Dataset excerpts:
★ ★ ★ ★ ★ ★ ★

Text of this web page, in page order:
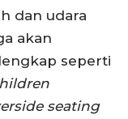
dan udara
akan
seperti
seating
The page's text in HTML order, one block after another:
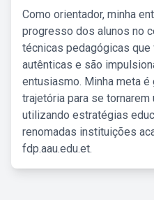
Como orientador, minha
progresso dos alunos no
técnicas pedagógicas
autênticas e são
entusiasmo. Minha meta
trajetória para se
utilizando estratégias
renomadas instituições
fdp.aau.edu.et.
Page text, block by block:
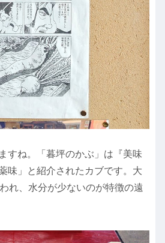
すね。「暮坪のかぶ」は『美味
味」と紹介されたカブです。大
れ、水分が少ないのが特徴の遠

★ ★ ★ ★ ★ ★ ★

__Try it__: No pictures belong in the copy. Transcribe every entry exactly.

__Solution below__:
Text of this web page, in page order:
dan udara
akan
seperti
seating
The page's text in HTML order, one block after another:
Como orientador, minha
progresso dos alunos no
técnicas pedagógicas
autênticas e são
entusiasmo. Minha meta
trajetória para se
utilizando estratégias
renomadas instituições
fdp.aau.edu.et.
Page text, block by block:
すね。「暮坪のかぶ」は『美味
味」と紹介されたカブです。大
れ、水分が少ないのが特徴の遠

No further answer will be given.